Petro no es un improvisado. Sabe que en Colombia la lucha de clases sigue siendo un imán para los descontentos, y la explota con maestría, pero también le mete mano a la subversión cultural que Marcuse perfeccionó. Mira cómo sus discursos pintan a la oposición como enemigos del pueblo, cómo sus aliados se infiltran en universidades, medios públicos convertidos en máquinas de propaganda oficialista, y hasta en la burocracia estatal quien no sirva a la causa, ¡se va!.
Es la receta de Marcuse al pie de la letra: cooptar todo lo que tenga influencia, desde un micrófono en una plaza hasta un pupitre en una universidad, para que solo se escuche una voz, la de la revolución. Y no nos equivoquemos, esa revolución no busca justicia; busca poder. Petro, como Marcuse, justifica la intolerancia, la censura y hasta la violencia verbal contra los “opresores” (léase: cualquiera que se le oponga), “¡nazis!”. ¿El resultado? Una Colombia partida en dos, donde disentir es sinónimo de traición y donde la libertad de pensar diferente se convierte en un lujo que pocos se atreven a reclamar.
Y aquí va la advertencia, porque esto no es un juego: si Petro sigue por este camino, Colombia no va a ser la tierra prometida que pinta en sus discursos. Va a ser un experimento más de esos que el marxismo, en sus mil disfraces, ha dejado regados por el mundo: sociedades divididas, economías en ruinas y libertades aplastadas bajo el peso de una ideología que promete todo y entrega nada.

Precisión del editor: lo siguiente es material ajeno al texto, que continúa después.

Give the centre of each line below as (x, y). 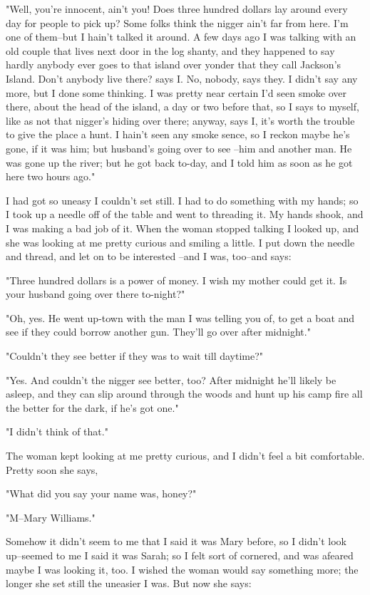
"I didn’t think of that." (57, 431)
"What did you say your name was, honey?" (101, 493)
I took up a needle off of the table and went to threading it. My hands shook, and (185, 214)
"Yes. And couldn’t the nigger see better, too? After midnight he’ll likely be (171, 379)
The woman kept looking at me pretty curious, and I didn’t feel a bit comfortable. (185, 456)
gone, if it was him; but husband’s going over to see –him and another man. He (179, 148)
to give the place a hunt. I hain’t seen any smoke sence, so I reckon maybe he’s (178, 134)
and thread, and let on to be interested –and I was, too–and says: (149, 256)
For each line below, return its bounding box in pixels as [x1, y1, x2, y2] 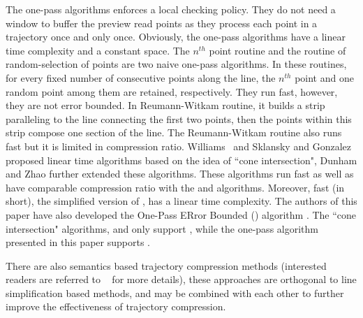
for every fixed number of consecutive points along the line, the [6, 70, 276, 85]
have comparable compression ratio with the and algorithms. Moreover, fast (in [6, 180, 345, 194]
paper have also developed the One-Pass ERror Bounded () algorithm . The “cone [6, 207, 357, 222]
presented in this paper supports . [6, 235, 150, 250]
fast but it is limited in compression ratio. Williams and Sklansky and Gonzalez [6, 138, 351, 153]
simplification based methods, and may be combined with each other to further [6, 285, 344, 300]
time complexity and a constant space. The [6, 43, 190, 57]
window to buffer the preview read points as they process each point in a [6, 15, 318, 30]

Marcuse soñaba con un caos que abriera las puertas al socialismo, y Petro parece decidido a hacer ese sueño realidad, sin importar el costo. Como colombiano, como alguien que cree en la libertad y en un país donde quepamos todos, no podemos quedarnos de brazos cruzados. Hay que alzar la voz, desenmascarar este proyecto por lo que es y pelear por una Colombia donde la democracia no sea solo una palabra bonita, sino un escudo contra los que quieren vendernos utopías a cambio de nuestras libertades. ¡Despertemos, que el tiempo se nos acaba!